# The True Doctrine of the Sabbath by Nicholas Bownd



## ZackF (Aug 30, 2017)

My copy from RHB/NP arrived today and no I haven't read it yet. This is my first purchase of a Naphtali Press book (I know, I know. Shame on me). It will still be a little while before I get to reading it but I wanted to say a few things about it. I find it heirloom quality. Over the past ten years I've been more and more digital in my reading inclinations but when I buy paper I want it to either be really inexpensive or it better be high quality. The price, $16, is a steal for this volume. I opened the box and then open the book and I heard.....nothing. It opened nicely from several different places. No crackle sounds from cheap glued binding breaking and flaking everywhere. The printing, font selection, headings, index as well as the aforementioned binding are first rate. Very clean. Well done. Thank you Mr. Coldwell.
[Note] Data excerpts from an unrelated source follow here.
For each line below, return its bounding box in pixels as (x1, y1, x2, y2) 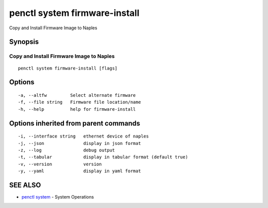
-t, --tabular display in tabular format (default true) (18, 154, 188, 160)
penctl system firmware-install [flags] (18, 65, 118, 71)
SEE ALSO (9, 181, 41, 189)
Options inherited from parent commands (9, 119, 140, 128)
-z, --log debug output (18, 147, 115, 153)
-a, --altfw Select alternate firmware (18, 92, 136, 98)
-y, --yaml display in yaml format (18, 168, 141, 174)
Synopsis (9, 38, 39, 46)
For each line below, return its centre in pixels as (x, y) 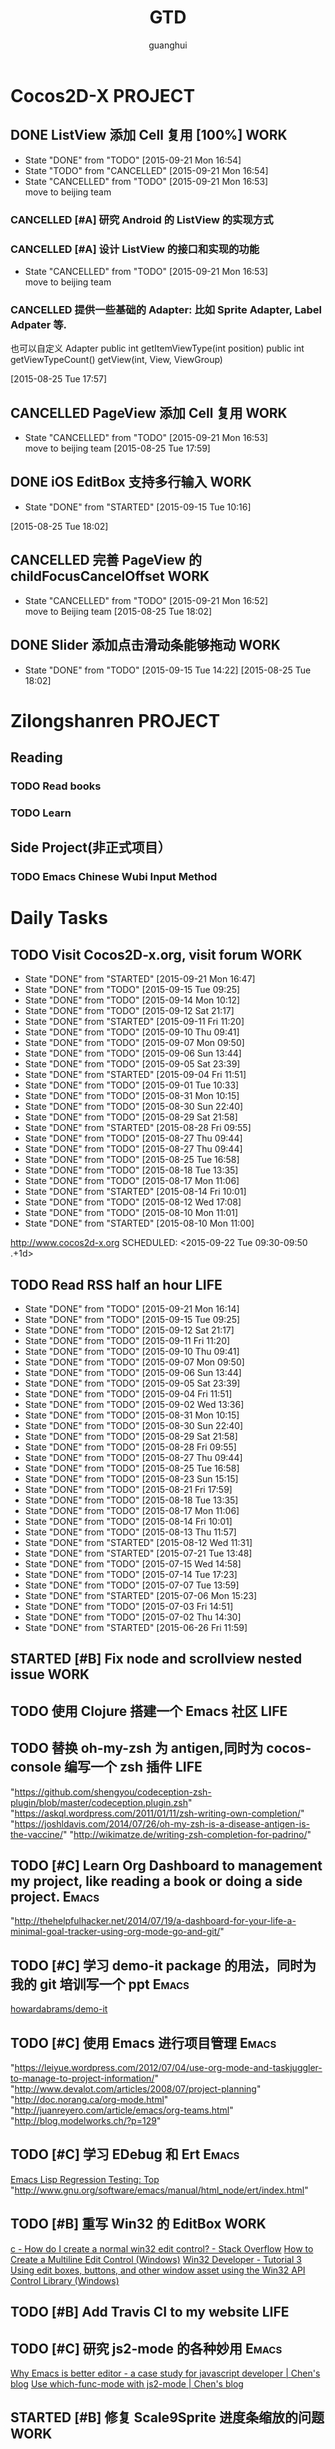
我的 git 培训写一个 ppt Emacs (100, 1984)
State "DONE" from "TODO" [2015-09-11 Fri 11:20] (127, 1341)
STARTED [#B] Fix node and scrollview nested (156, 1659)
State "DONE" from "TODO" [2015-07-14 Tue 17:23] (131, 1575)
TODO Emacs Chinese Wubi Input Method (114, 877)
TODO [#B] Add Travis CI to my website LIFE (150, 2312)
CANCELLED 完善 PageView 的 (106, 560)
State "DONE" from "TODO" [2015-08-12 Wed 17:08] (133, 1202)

Note: He didn't encourage, pay nor threaten me into reviewing this book. It was totally of my own free will. You know what I mean. I was predestined to review it.

Reactions: Like 5


----------



## Jeri Tanner (Aug 30, 2017)

I ordered it too, and agree with you about the quality. It's a beautiful book; everything put out by Naphtali Press is so impressive. I have only read a page or two yet and can't remember where I turned to, but found Bound's words on the Sabbath thrilling. I'll have to try to find the section and post it.

Reactions: Like 1


----------



## reaganmarsh (Aug 31, 2017)

It's an excellent book, and Chris does great work. Enjoy.

Reactions: Like 1


----------